Information given:

▽

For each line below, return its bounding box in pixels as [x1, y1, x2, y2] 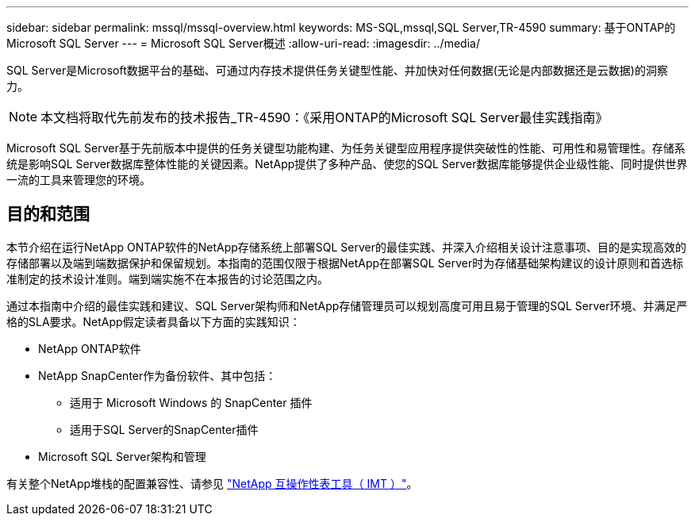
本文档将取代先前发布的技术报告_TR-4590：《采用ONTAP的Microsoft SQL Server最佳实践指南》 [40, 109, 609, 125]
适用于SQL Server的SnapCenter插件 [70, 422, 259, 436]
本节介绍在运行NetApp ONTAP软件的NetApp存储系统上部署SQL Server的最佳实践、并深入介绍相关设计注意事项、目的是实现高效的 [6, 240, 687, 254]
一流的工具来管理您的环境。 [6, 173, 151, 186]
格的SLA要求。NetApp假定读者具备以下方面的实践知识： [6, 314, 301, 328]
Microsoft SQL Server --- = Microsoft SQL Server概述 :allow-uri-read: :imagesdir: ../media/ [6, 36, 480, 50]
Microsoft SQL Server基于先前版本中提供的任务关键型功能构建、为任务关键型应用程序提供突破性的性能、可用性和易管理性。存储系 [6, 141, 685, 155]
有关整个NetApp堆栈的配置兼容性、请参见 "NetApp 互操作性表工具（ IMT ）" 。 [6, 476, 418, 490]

△
▽

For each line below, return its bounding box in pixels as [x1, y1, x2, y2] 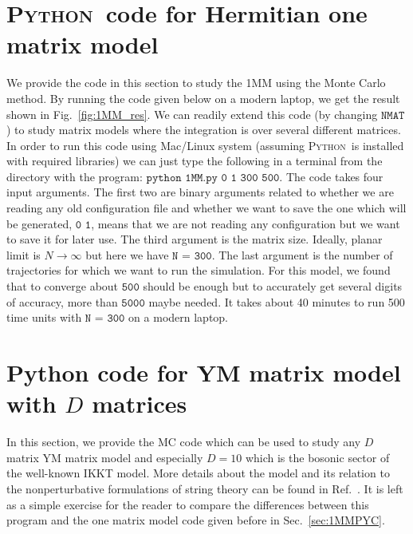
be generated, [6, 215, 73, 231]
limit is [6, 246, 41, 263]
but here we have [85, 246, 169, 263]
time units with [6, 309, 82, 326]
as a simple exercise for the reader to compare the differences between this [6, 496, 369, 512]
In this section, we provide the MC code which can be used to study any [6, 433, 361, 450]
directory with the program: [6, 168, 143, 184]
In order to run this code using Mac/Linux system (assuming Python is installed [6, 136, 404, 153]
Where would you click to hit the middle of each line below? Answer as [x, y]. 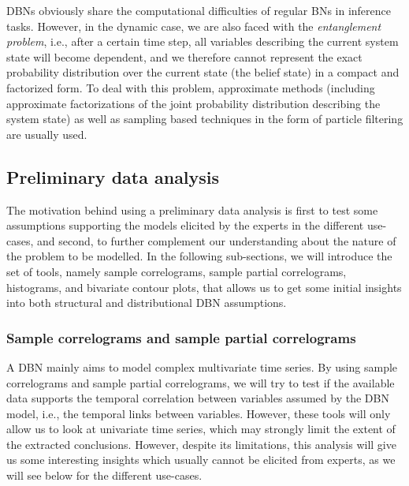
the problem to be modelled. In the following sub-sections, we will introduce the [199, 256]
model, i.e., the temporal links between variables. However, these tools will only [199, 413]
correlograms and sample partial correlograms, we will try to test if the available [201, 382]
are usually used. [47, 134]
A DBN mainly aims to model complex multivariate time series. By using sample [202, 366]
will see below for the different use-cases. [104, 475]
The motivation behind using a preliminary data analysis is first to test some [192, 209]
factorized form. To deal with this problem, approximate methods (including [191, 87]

△

The problem:
Write out word for word the lines above that run from the one with "In order to" to the one with "factorized form. To". Include both end lines; exclude the images.

Solution to this task:
In order to run this code using Mac/Linux system (assuming Python is installed [6, 136, 404, 153]
Where would you click to hit the middle of each line below? Answer as [x, y]. 
the problem to be modelled. In the following sub-sections, we will introduce the [199, 256]
model, i.e., the temporal links between variables. However, these tools will only [199, 413]
correlograms and sample partial correlograms, we will try to test if the available [201, 382]
are usually used. [47, 134]
A DBN mainly aims to model complex multivariate time series. By using sample [202, 366]
will see below for the different use-cases. [104, 475]
The motivation behind using a preliminary data analysis is first to test some [192, 209]
factorized form. To deal with this problem, approximate methods (including [191, 87]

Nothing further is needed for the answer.